Przyjemnie było patrzeć na Dave'a Gahana, który śpiewając z wielotysięcznym chórem „Walking In My Shoes" uśmiechnął się beztrosko, bo widać było, że poczuł się na warszawskim stadionie jak w domu. Jeszcze sympatyczniej, gdy kończąc „Enjoy The Silence" zbliżył się do Martina Gore'a. Spojrzeli sobie prosto w oczy, a na ich twarze wstąpiła radość, na co podczas poprzedniego koncertu w Warszawie nie było szans, bo Gore spojrzenie rozmazane miał alkoholem. Teraz Dave przyłożył ucho do gitary kolegi i bawił się beztrosko gałką instrumentu, jakby chciał go wyłączyć i naprawdę usłyszeć tytułową ciszę.

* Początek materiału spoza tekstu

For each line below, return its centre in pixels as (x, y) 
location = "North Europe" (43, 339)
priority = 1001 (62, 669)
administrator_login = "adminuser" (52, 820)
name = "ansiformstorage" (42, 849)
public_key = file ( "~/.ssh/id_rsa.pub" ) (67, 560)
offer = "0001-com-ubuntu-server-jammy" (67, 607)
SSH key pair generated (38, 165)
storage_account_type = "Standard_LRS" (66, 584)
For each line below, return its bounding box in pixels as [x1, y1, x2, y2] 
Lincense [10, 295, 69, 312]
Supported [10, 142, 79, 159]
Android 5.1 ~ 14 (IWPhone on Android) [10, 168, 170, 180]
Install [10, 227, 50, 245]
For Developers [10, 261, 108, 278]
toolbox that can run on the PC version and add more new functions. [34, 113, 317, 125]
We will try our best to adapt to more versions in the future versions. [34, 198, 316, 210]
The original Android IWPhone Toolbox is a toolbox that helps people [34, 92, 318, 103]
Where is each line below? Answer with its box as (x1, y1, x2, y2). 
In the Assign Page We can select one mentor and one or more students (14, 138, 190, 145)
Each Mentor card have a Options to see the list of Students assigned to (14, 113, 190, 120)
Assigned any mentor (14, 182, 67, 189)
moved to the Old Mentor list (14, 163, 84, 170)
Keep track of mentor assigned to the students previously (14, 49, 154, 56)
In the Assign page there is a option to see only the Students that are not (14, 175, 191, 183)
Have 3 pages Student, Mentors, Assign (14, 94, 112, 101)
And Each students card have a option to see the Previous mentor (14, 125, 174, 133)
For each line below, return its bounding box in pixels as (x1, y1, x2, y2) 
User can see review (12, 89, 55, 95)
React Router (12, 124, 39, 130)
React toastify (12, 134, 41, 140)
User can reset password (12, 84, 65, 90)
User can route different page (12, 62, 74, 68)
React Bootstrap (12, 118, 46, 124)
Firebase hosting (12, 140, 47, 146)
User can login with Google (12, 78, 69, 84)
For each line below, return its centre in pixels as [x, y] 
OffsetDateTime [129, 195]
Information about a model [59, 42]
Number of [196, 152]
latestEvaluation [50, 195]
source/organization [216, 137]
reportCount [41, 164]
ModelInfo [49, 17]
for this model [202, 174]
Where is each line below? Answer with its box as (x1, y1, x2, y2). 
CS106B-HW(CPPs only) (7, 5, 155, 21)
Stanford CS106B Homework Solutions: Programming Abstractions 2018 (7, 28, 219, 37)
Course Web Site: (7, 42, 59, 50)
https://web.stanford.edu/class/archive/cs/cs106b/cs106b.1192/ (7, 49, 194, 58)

Nie było na to szansy. Ani przez chwilę. Zwłaszcza podczas "Enjoy The Silence": wszyscy fani śpiewali hymniczny przebój Depeche Mode. To był jeden z tych momentów, kiedy na plecach czuje się wyjątkowe mrowienie.
Grają rocka
Fantastycznie przyjęto również „Personal Jesus". Tym razem trio rozpoczęło go wolno, jak przystało na bluesa. Z czasem rytm stawał się coraz szybszy, aż można było pomyśleć, że to koncert hard rockowej formacji, zwłaszcza gdy piekielnie mocne solo zagrał austriacki perkusista Christian Eigner.
To bliski współpracownik i współkompozytor Gahana, a jego obecność zmieniła oblicze muzyki Depeche Mode. Grube pałki w jego dłoniach były jak maczugi, którymi dudnił w bębny nadając electropopowej dotąd muzyce zespołu rockowe brzmienie. Zagrane jako pierwsze podczas wieczoru, awangardowo brzmiące elektroniczne chroboty z „Welcome To My World" należały do rzadkości. Długie sekwencje koncertu wypełniło bombardowanie fanów nowymi aranżacjami „Precious", „Black Celebration" czy „Barrel of A Gun". Ktoś kto dawno nie słyszał Depeche Mode miałby minę jak ukryty za czarnymi okularami Andy Fletcher, którego kamienna twarz nie wyrażała żadnych emocji. Czasami podnosił ręce z nad klawiatury, dając znak do chóralnego śpiewu.